I am trying to help someone who had a similar problem by sharing my remedy. I have re-read my posts and I have in no manner jumped on Toyota about this. I think some people get their kicks from arguing for the sake of arguing. It is possible that some gasoline additive damaged the cat. converter and Toyota replaced it, but whatever they replaced it with is not suffering the same consequences of bad gas because I no longer have the smell. I am happy with my treatment by Toyota on this issue. I only mentioned Shell oil in my reply to Hylyner because that is who Hylyner said was responsible for the bad gas, giving example of a class action lawsuit. I am not sure what, if any, suggestions Pilot130 and Hylyner are giving to the owner suffering this problem. To sue gas companies? To live with it even though Toyota has come up with a solution? sheesh.
Also, if you want to get into a specific discussion about catalytic converters and their issues, then please talk to Mr_Shiftright over in Maintenance & Repair.
No harm was intended.
Your response to the guy was indeed helpful, my post was just meant for info, and I think that's all Hylyner was trying to say too.
Too often we jump all over the first thing we see as a problem.
I was just passing through and saw the bit about bad gasoline, and thought I'd add what I learned about it--actually some time ago.
Your comment says it right: "It is possible that some gasoline additive damaged the cat converter and Toyota replaced it, but whatever they replaced it"

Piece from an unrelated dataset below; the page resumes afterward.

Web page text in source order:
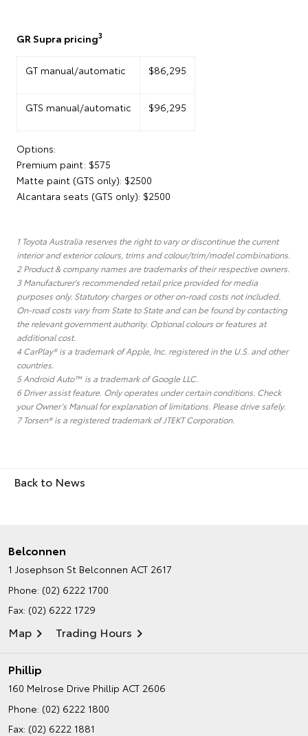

Chill. We don't need animosity in these forums. It just attracts more of the same.
Now his complaint is about a burning rubber smell. I suggest this might be due to various engine components burning off external lubricants, coatings, anti sieze compounds, etc.,which are present during manufacture and assembly. They should disappear over time.
One issue we note on our car whenever the oil filter is replaced. It's located in an awkward spot, and if the technician isn't careful removing the old filter, oil dripped on the exhaused manifold will cook up and cause a burnt oil smell for a short time afterwards.
BTW, when I had the smell, it was not obvious at all times. It seemed to come and go with some unpredictability. I noticed it most often when stopped in traffic. It has been at least a year since I had the TSB performed, and I have not had the sulfur smell since. :shades:
If this poor guy hasn't got enough advice by now, the only choices left to him might be divine intervention--or a gas mask--or all of the above!!
(pardon the pun :P )
Wasn't it the objective right from the opening bell?
Bet you're crackin' up!!
(pun intended!)
http://www.alldata.com/tsb/Toyota/index-issue.html
I see TSBs for '05 Sequoia, Tacoma, 4Runner, Matrix, Corolla, Avalon. Nothing on the Highlander. Question: do any of these vehicles have the same engine / catalytic convertor as the Highlander?
I need some feed-back as to the best tires to replace these with?? About 75% of our driving is in the city, with the other 25% in the mountains of upstate NY and I'm looking for a good all around tire that will give me good traction without sacrificing gas mileage.
Any ideas??
Many thanks.
Thanks, Marcel
If I were you I'd go back to OEM air filters and try a cold air intake system and freer-flowing muffler if you are looking for a few more HP.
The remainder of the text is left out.